(Beginning of Exercise data)

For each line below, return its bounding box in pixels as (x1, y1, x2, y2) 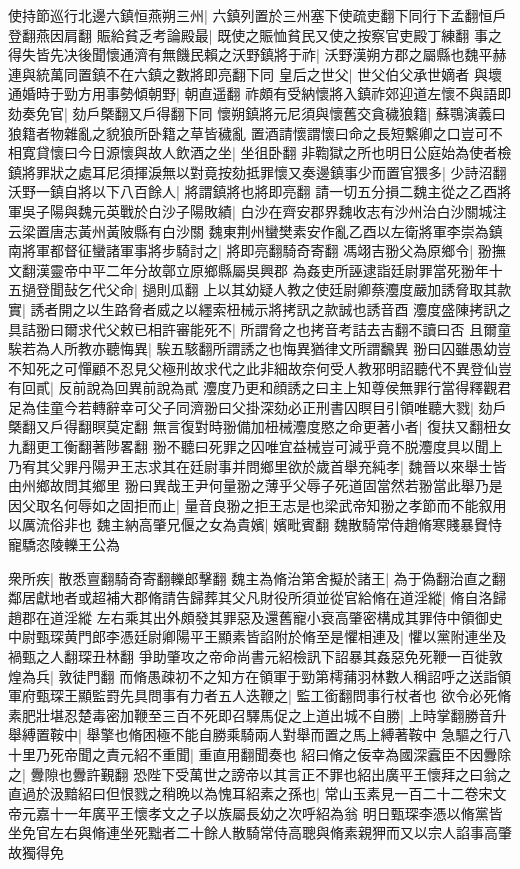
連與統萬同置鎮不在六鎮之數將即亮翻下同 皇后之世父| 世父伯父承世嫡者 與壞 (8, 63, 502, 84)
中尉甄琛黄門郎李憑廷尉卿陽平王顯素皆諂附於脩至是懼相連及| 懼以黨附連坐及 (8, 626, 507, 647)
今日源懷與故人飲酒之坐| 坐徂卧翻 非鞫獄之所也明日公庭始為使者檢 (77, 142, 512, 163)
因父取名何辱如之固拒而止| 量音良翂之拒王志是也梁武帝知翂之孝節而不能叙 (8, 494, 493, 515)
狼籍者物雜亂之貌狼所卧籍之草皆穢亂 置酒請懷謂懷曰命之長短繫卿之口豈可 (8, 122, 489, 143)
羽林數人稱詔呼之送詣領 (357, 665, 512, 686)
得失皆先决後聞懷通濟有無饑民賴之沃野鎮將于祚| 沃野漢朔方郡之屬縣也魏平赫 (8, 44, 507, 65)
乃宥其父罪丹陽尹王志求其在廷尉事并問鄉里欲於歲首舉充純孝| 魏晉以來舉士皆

(End of Exercise data)

## What is expected
An exact transcription of all the entries is required, without the pictures.

## Solution
For each line below, return its bounding box in pixels as (x1, y1, x2, y2) 
連與統萬同置鎮不在六鎮之數將即亮翻下同 皇后之世父| 世父伯父承世嫡者 與壞 (8, 63, 502, 84)
中尉甄琛黄門郎李憑廷尉卿陽平王顯素皆諂附於脩至是懼相連及| 懼以黨附連坐及 (8, 626, 507, 647)
今日源懷與故人飲酒之坐| 坐徂卧翻 非鞫獄之所也明日公庭始為使者檢 (77, 142, 512, 163)
因父取名何辱如之固拒而止| 量音良翂之拒王志是也梁武帝知翂之孝節而不能叙 (8, 494, 493, 515)
狼籍者物雜亂之貌狼所卧籍之草皆穢亂 置酒請懷謂懷曰命之長短繫卿之口豈可 (8, 122, 489, 143)
羽林數人稱詔呼之送詣領 (357, 665, 512, 686)
得失皆先决後聞懷通濟有無饑民賴之沃野鎮將于祚| 沃野漢朔方郡之屬縣也魏平赫 (8, 44, 507, 65)
乃宥其父罪丹陽尹王志求其在廷尉事并問鄉里欲於歲首舉充純孝| 魏晉以來舉士皆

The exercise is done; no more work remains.